Begriffliche Einordnung und typische Anwendungsfelder

Verpressschläuche gehören zur Bauwerksabdichtung im Betonbau und werden vor allem an Arbeitsfugen, konstruktiven Anschlüssen und geplanten Sollrissfugen eingesetzt. Typische Felder sind Untergeschosse, Tiefgaragen, Wasser- und Abwasserbauwerke, Schächte, Tunnel und Fundamentanschlüsse.

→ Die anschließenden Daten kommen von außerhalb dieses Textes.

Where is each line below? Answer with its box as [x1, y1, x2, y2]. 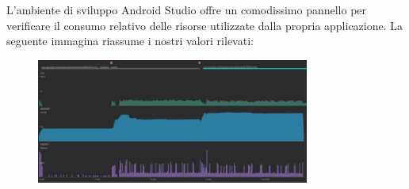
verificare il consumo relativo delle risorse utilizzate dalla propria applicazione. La [6, 17, 403, 33]
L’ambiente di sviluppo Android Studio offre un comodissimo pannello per [6, 2, 367, 17]
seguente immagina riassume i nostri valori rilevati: [6, 32, 254, 49]
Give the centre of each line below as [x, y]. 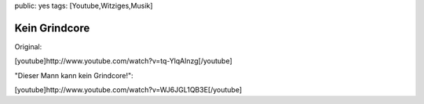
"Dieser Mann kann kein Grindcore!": [74, 75]
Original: [28, 46]
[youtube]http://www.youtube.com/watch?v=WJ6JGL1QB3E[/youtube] [128, 90]
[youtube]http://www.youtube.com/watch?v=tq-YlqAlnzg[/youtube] [123, 61]
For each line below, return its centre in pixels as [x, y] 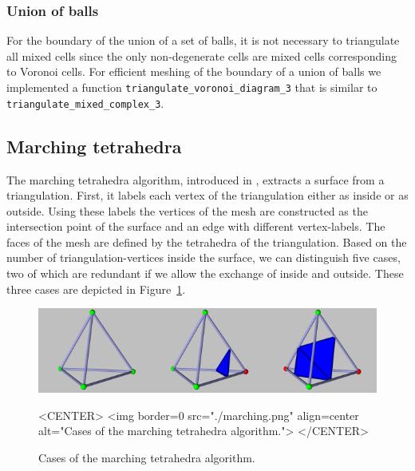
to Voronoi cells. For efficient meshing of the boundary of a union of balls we [194, 71]
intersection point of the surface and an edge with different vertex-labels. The [196, 226]
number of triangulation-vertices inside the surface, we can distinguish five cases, [204, 257]
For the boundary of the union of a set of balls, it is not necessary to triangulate [203, 40]
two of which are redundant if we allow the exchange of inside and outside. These [205, 273]
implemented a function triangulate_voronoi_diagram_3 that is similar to [192, 87]
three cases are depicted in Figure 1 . [96, 289]
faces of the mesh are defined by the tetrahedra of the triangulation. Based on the [207, 241]
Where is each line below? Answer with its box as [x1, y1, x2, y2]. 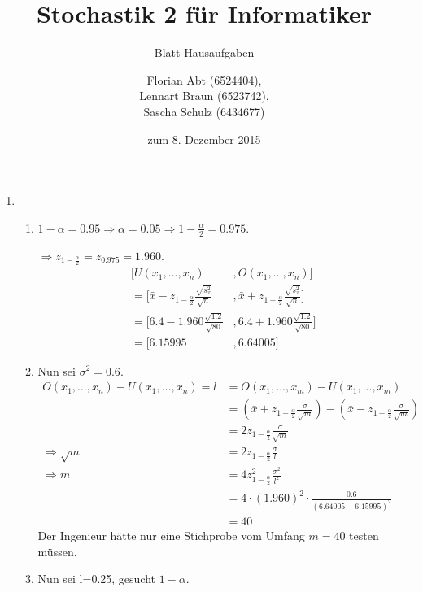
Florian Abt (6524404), [146, 71, 262, 88]
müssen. [37, 542, 77, 559]
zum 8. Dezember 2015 [147, 130, 261, 147]
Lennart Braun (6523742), [139, 87, 269, 104]
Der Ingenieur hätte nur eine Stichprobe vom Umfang [37, 526, 305, 543]
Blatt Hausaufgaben [154, 44, 255, 61]
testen [349, 526, 379, 543]
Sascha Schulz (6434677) [143, 102, 265, 120]
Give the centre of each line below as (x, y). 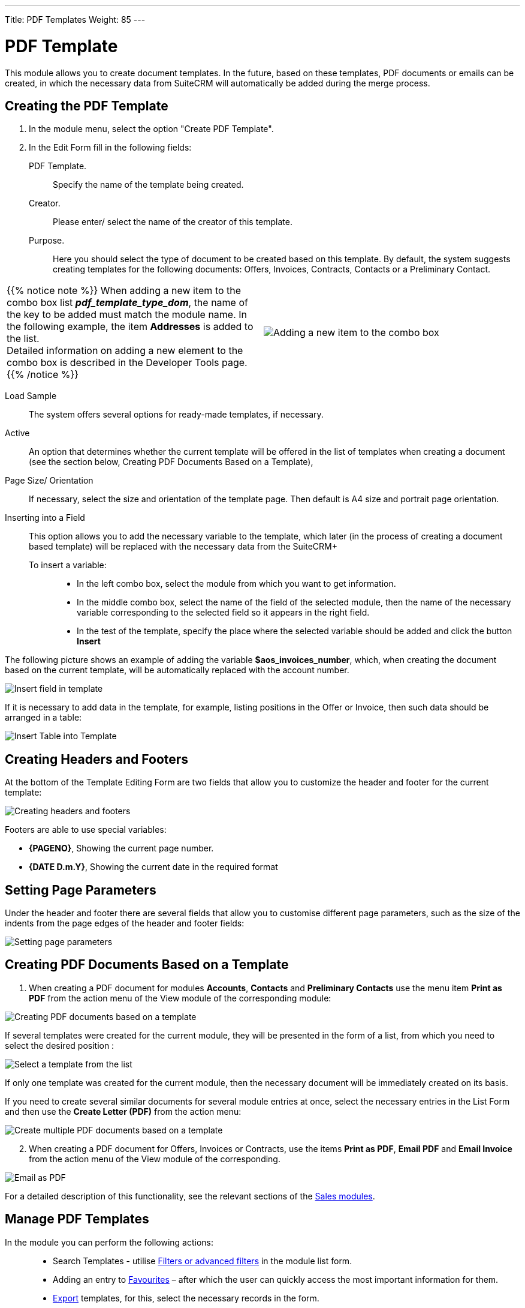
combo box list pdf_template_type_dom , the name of (127, 303)
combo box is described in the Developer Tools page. (127, 363)
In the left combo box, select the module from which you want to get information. (236, 584)
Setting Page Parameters (81, 890)
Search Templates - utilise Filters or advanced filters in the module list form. (203, 1261)
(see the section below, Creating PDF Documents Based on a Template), (171, 462)
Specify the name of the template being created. (148, 185)
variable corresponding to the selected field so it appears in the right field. (223, 613)
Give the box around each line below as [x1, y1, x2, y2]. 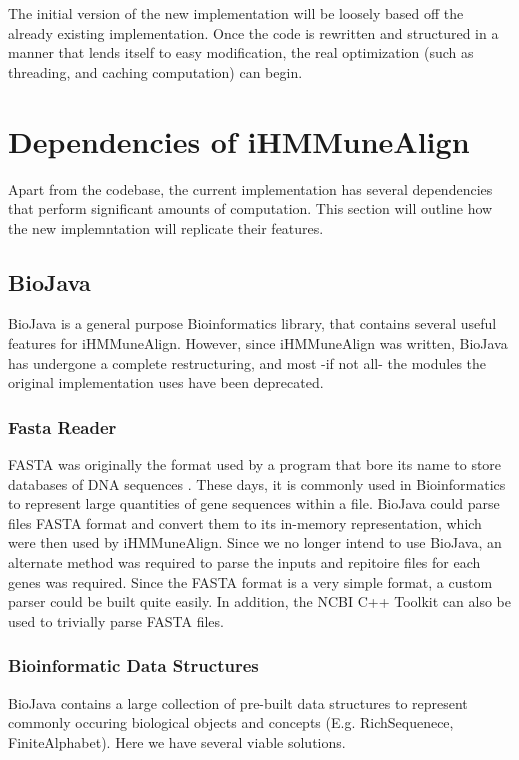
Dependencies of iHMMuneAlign [8, 120, 470, 161]
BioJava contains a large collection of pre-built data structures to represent [8, 692, 468, 713]
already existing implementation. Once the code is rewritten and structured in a [8, 22, 499, 43]
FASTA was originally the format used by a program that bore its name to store [8, 454, 502, 475]
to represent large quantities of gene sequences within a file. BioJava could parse [8, 493, 500, 514]
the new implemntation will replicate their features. [8, 217, 324, 238]
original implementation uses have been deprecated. [8, 372, 324, 393]
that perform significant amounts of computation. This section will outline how [8, 198, 493, 219]
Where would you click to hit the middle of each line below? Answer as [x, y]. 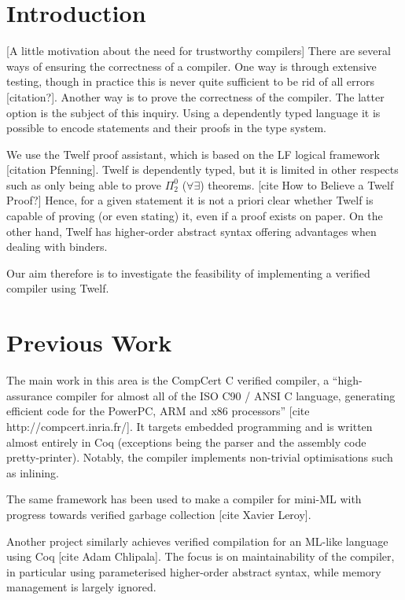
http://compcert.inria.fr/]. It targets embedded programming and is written [190, 426]
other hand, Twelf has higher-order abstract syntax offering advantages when [191, 231]
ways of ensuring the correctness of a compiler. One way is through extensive [191, 66]
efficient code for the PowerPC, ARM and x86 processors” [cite [158, 411]
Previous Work [89, 342]
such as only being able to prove [84, 184]
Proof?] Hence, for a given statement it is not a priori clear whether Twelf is [190, 200]
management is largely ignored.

Berührungspunkte zu den Einsatzbereichen der Darda GmbH ergeben sich, wenn Bauteile im Zuge von Betonabbruch und Spezialrückbau, Entkernung und Schneiden oder im Felsabbruch und Tunnelbau selektiv bearbeitet werden und anschließend eine gezielte Fugensanierung oder Nachverpressung erforderlich ist. In Sondereinsätzen, etwa bei Undichtigkeiten unter engen Termin- oder Zugangsbedingungen, kann die Kombination aus kontrolliertem Öffnen, schonendem Freilegen und anschließendem Verpressen die Eingriffszeit minimieren und Folgeschäden begrenzen. Damit positioniert sich der Verpressschlauch als aktives Abdichtungselement mit hoher Anpassungsfähigkeit an komplexe Bauwerks- und Wasserverhältnisse.